====== Data records ======
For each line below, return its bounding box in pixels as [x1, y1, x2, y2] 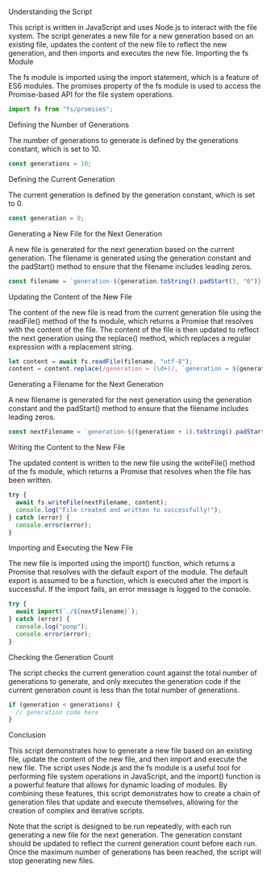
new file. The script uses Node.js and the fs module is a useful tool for [8, 763, 241, 773]
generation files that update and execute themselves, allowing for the [8, 797, 239, 807]
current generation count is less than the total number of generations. [8, 685, 240, 695]
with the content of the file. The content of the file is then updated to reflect [8, 325, 260, 334]
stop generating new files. [8, 856, 95, 866]
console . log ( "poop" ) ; [15, 623, 89, 631]
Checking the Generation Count [8, 652, 114, 661]
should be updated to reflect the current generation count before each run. [8, 839, 257, 849]
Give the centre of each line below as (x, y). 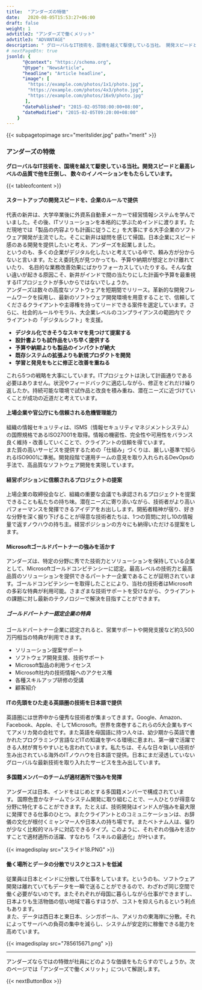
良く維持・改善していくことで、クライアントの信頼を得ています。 (87, 442)
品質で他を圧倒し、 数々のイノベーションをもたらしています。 (99, 173)
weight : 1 (19, 29)
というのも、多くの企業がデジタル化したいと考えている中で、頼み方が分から (101, 252)
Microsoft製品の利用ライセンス (53, 665)
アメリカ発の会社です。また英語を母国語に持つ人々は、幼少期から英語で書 (103, 732)
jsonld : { (19, 57)
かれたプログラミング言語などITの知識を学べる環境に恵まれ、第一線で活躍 (98, 739)
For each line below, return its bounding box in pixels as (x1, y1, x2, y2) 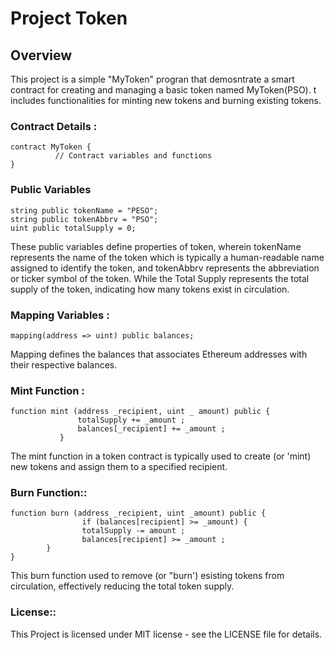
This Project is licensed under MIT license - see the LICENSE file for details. (10, 628, 323, 640)
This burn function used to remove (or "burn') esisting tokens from (10, 570, 285, 582)
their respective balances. (10, 358, 118, 371)
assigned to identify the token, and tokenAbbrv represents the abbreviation (10, 262, 320, 274)
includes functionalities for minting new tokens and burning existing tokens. (10, 95, 322, 106)
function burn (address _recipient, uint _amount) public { (10, 508, 267, 519)
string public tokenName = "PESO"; (10, 205, 159, 216)
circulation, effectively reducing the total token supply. (10, 580, 235, 592)
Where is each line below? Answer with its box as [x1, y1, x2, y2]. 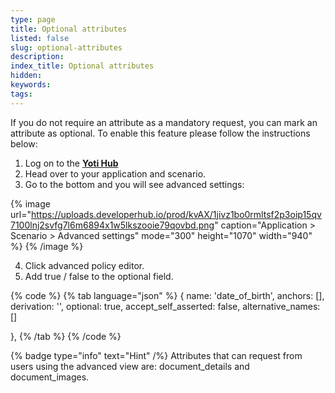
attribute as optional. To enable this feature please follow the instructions [10, 127, 311, 139]
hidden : [10, 71, 43, 81]
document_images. [10, 371, 90, 383]
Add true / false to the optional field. [24, 270, 174, 282]
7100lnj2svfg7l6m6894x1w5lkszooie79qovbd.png [10, 219, 215, 231]
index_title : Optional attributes [10, 61, 155, 71]
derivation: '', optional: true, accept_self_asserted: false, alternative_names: [10, 300, 321, 312]
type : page [10, 14, 56, 25]
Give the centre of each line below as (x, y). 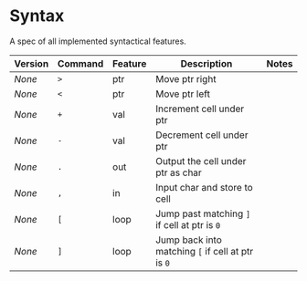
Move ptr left (182, 94)
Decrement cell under (201, 135)
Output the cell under (201, 161)
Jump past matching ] (203, 213)
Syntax (37, 16)
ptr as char (179, 172)
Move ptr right (185, 78)
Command (81, 63)
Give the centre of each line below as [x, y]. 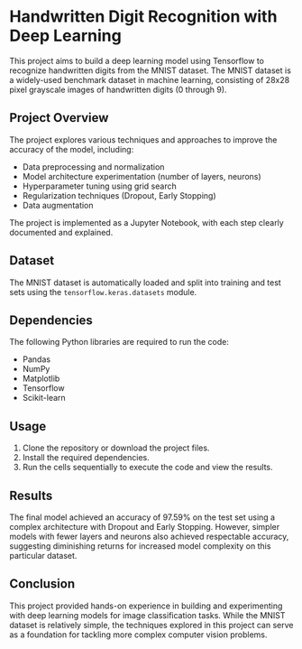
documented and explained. [61, 232]
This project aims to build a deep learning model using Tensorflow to [137, 60]
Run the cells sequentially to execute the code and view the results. [147, 468]
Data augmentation [58, 205]
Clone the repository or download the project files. [116, 448]
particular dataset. [43, 556]
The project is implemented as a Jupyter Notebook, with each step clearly [146, 222]
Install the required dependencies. [86, 458]
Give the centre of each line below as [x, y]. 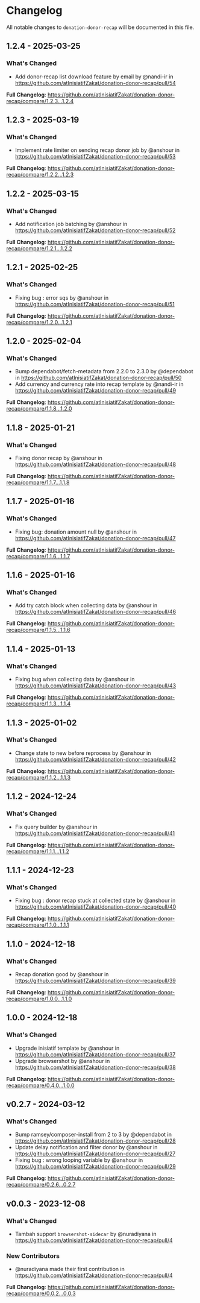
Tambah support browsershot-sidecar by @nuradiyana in [86, 1234]
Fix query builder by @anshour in [56, 827]
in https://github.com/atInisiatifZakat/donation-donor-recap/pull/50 [98, 378]
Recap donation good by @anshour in [62, 974]
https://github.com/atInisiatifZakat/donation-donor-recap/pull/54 [95, 83]
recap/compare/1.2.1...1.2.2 [39, 248]
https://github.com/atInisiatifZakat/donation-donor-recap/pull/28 [95, 1141]
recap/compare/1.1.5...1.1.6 [38, 630]
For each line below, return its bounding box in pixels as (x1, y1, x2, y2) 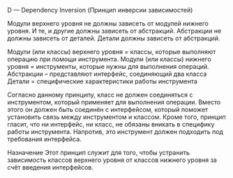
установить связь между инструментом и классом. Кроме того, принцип (7, 113, 226, 121)
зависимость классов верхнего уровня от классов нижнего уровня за (7, 156, 218, 164)
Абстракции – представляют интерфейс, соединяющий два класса (7, 70, 207, 78)
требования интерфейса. (7, 135, 82, 143)
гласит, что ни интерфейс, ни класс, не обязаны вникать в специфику (7, 120, 215, 128)
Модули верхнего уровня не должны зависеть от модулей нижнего (7, 19, 209, 27)
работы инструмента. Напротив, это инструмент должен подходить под (7, 128, 223, 136)
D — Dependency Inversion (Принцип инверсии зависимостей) (7, 6, 193, 14)
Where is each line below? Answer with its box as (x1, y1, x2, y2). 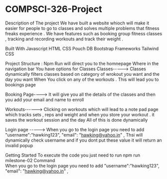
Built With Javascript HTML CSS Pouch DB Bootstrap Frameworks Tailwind (5, 45, 159, 51)
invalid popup (5, 142, 33, 148)
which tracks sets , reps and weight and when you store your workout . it (5, 111, 155, 118)
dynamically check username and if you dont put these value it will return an (5, 137, 162, 143)
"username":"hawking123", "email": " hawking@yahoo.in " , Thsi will (5, 132, 143, 138)
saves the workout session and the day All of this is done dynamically (5, 117, 148, 123)
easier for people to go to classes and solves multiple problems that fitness (5, 25, 160, 31)
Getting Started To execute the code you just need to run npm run (5, 152, 141, 158)
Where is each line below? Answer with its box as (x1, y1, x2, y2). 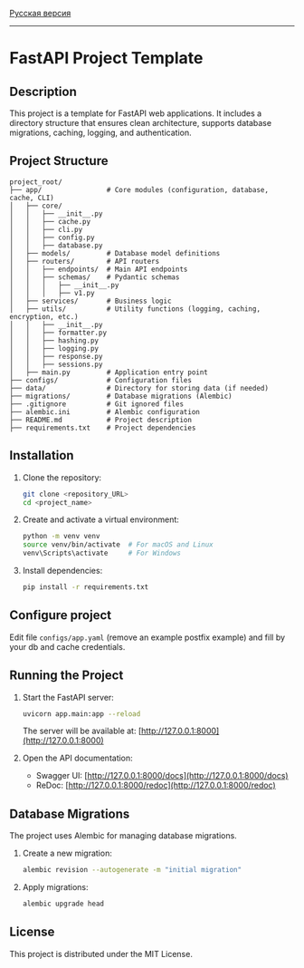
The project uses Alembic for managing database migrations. (9, 830, 237, 841)
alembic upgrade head (22, 899, 104, 909)
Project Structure (9, 153, 109, 169)
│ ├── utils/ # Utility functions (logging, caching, (9, 304, 261, 314)
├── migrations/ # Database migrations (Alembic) (9, 392, 233, 401)
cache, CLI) (9, 193, 54, 202)
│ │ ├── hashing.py (9, 335, 100, 345)
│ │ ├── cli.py (9, 225, 83, 234)
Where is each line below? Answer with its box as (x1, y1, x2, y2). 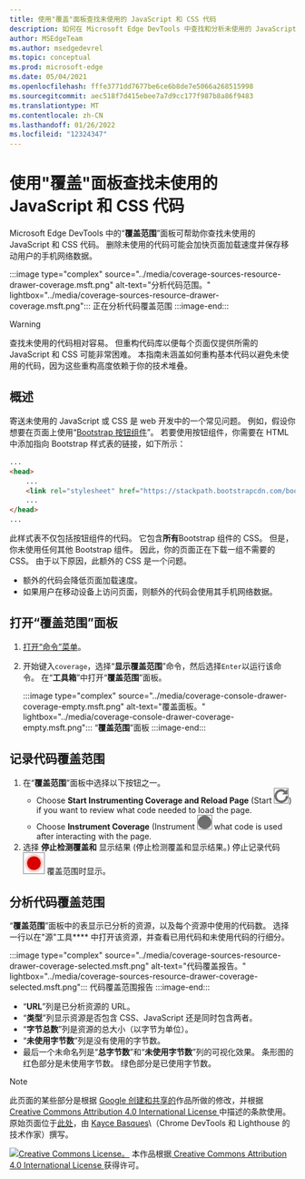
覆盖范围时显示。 (46, 865, 111, 876)
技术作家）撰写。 (9, 1129, 74, 1140)
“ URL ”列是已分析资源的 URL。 (22, 1001, 135, 1012)
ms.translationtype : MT (9, 101, 100, 110)
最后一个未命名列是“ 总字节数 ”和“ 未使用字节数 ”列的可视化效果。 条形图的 (22, 1047, 294, 1058)
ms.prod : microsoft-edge (9, 63, 103, 72)
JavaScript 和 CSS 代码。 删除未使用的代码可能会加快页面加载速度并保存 (9, 239, 281, 250)
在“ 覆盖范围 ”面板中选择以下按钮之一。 (22, 777, 166, 788)
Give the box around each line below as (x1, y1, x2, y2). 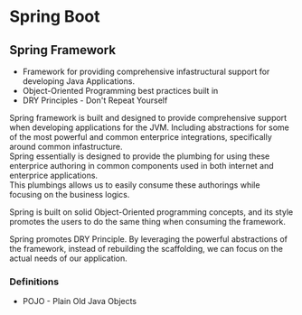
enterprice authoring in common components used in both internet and (9, 161, 274, 171)
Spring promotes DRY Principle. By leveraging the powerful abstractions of (9, 234, 288, 245)
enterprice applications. (9, 170, 98, 181)
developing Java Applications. (22, 76, 136, 87)
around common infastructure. (9, 142, 123, 152)
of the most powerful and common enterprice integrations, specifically (9, 132, 273, 142)
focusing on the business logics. (9, 190, 130, 199)
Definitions (9, 275, 60, 288)
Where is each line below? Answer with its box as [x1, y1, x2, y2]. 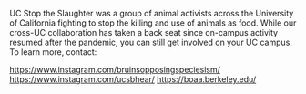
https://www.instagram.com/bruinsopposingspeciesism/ [9, 64, 221, 75]
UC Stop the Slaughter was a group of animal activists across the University [9, 8, 294, 18]
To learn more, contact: [9, 47, 97, 57]
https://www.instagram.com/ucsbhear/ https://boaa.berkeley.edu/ [9, 74, 257, 85]
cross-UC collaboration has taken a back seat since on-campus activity [9, 27, 279, 37]
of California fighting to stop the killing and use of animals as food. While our [9, 17, 297, 28]
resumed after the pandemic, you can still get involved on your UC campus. [9, 37, 293, 47]
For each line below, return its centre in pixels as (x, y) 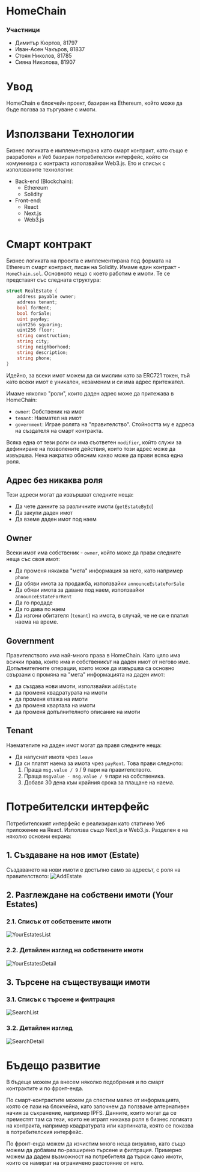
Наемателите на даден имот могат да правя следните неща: (84, 745)
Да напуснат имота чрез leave (54, 757)
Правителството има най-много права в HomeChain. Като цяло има (93, 655)
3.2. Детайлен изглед (40, 1028)
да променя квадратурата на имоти (61, 692)
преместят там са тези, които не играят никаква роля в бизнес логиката (100, 1119)
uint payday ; (33, 319)
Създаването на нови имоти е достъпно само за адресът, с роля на (94, 870)
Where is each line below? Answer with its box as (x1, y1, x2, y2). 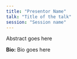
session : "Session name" (6, 19, 66, 25)
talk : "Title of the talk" (6, 14, 72, 20)
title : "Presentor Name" (6, 8, 66, 14)
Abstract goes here (6, 35, 52, 42)
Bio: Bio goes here (6, 46, 51, 53)
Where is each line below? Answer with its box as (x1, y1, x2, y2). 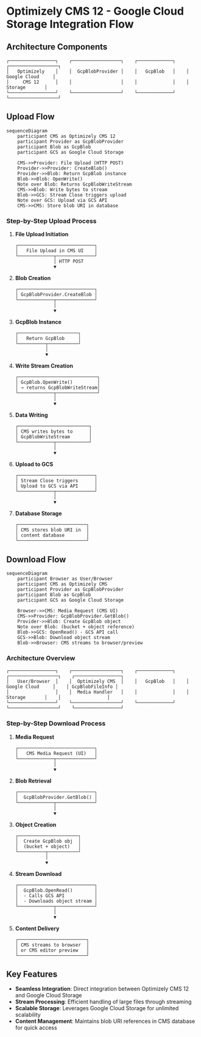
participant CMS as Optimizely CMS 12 (17, 133, 116, 139)
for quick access (15, 1024, 57, 1032)
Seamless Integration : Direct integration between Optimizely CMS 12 (15, 985, 189, 992)
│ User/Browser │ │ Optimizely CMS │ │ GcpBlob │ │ (6, 679, 189, 685)
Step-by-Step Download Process (6, 719, 106, 728)
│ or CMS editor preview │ (15, 947, 90, 953)
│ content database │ (15, 532, 90, 538)
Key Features (6, 969, 58, 979)
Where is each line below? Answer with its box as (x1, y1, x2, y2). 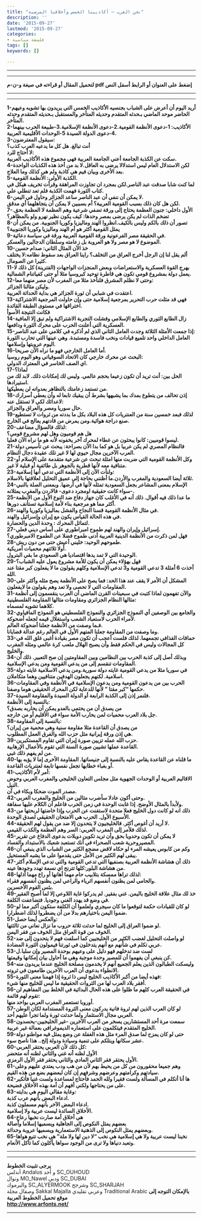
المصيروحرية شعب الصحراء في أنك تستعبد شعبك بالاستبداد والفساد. (7, 838, 156, 846)
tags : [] (7, 43, 29, 49)
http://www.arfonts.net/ (7, 1200, 69, 1208)
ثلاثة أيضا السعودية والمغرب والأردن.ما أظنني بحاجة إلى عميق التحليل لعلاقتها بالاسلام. (7, 474, 194, 482)
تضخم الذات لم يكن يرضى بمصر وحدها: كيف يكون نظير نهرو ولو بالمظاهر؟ (7, 212, 170, 220)
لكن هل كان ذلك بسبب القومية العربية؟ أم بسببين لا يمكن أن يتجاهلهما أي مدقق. (7, 200, 180, 207)
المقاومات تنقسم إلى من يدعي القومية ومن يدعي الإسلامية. (7, 660, 137, 667)
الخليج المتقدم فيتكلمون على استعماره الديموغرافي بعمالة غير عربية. (7, 1024, 156, 1031)
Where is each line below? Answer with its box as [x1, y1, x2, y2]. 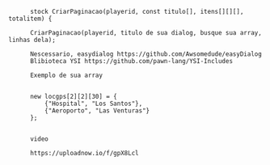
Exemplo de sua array [29, 71, 103, 79]
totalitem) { [8, 15, 53, 23]
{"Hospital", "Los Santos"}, [44, 99, 143, 108]
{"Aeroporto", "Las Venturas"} [44, 107, 150, 115]
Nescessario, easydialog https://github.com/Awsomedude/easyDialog [29, 50, 263, 58]
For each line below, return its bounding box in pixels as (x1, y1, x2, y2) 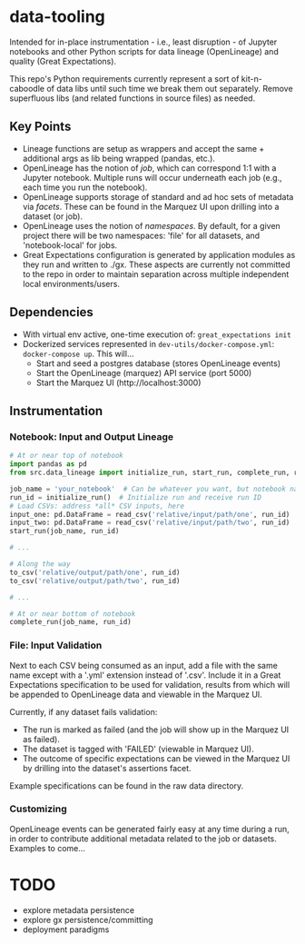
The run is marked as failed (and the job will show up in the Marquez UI (22, 724, 290, 735)
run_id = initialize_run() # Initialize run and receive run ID (9, 492, 261, 502)
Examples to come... (9, 842, 86, 853)
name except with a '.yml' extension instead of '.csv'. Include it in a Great (9, 670, 281, 681)
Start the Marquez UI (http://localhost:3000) (35, 377, 202, 388)
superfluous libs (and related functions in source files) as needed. (9, 93, 256, 104)
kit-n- (241, 73, 263, 84)
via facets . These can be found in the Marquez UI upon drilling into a (22, 201, 280, 212)
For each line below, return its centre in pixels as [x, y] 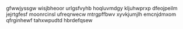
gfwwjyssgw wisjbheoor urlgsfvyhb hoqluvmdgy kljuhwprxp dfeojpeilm [92, 8]
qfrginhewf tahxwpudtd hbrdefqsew [49, 20]
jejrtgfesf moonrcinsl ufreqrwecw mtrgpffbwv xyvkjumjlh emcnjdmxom [91, 14]
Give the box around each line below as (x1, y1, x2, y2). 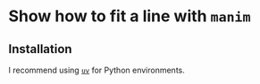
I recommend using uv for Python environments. (8, 65, 185, 75)
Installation (8, 42, 72, 57)
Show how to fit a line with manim (8, 6, 251, 27)
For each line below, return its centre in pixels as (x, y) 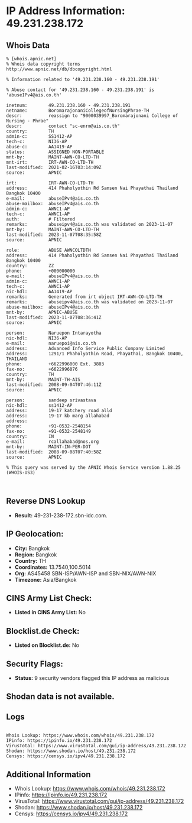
======
* Try it
Every line in the entries above that has the word "goes" should be identified and copied.

* Task response
Abstract goes here (6, 35, 52, 42)
Bio: Bio goes here (6, 46, 51, 53)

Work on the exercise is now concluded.